> _Items from a dataset_
═══

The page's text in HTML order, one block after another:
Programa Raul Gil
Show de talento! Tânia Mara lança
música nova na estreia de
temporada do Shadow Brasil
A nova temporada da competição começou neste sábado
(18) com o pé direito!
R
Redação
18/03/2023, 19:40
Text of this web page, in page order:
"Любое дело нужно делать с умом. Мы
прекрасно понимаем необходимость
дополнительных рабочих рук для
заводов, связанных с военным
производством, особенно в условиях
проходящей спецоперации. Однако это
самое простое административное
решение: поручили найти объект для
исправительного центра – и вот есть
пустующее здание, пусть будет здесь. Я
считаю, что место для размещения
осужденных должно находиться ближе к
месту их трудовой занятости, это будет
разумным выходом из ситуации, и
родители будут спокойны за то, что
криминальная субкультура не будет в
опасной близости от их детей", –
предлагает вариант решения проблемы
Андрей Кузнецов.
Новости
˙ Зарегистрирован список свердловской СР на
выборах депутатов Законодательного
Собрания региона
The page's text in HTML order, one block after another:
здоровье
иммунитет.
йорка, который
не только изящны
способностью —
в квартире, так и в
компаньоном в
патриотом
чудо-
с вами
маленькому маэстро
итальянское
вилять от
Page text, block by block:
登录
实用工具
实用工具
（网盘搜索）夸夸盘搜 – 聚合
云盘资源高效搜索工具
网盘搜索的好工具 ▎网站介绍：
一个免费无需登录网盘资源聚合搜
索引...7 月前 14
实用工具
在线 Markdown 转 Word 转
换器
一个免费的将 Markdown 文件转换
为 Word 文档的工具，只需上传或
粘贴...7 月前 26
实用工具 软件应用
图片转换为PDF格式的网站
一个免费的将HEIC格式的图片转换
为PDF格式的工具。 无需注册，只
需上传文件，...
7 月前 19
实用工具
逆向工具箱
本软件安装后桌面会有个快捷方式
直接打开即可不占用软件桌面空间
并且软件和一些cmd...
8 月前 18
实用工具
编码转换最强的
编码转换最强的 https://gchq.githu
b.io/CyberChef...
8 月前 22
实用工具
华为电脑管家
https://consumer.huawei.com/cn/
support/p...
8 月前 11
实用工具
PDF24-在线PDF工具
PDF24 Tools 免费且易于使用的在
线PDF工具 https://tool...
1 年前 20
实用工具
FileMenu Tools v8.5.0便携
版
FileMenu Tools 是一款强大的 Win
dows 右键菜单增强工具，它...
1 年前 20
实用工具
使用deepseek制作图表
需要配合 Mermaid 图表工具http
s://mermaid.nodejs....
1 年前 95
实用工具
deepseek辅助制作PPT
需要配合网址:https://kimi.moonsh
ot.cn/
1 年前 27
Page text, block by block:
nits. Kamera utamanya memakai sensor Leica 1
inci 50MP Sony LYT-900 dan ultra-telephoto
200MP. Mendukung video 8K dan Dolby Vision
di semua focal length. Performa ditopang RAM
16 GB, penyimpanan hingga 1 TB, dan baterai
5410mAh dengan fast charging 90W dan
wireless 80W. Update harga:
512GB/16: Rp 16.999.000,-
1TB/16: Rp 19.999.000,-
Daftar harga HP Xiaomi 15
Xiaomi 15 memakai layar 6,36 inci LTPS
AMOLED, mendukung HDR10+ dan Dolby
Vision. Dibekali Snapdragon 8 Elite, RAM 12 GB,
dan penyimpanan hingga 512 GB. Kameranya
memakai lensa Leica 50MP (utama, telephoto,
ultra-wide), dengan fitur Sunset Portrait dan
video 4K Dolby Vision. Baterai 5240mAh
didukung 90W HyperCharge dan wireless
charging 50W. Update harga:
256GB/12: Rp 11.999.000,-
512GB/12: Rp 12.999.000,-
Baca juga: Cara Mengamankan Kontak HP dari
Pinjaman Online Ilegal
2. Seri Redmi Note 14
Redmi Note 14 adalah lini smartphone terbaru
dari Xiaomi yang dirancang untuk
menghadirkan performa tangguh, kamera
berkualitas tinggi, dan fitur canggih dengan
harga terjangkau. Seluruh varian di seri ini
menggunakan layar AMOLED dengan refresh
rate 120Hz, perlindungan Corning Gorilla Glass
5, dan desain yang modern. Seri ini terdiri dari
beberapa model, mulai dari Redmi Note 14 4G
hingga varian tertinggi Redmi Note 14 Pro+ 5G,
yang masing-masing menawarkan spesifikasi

═══

Identify the lines in the entries above that contain "wireless", then copy them out.

> _ANSWER SPACE_
wireless 80W. Update harga:
didukung 90W HyperCharge dan wireless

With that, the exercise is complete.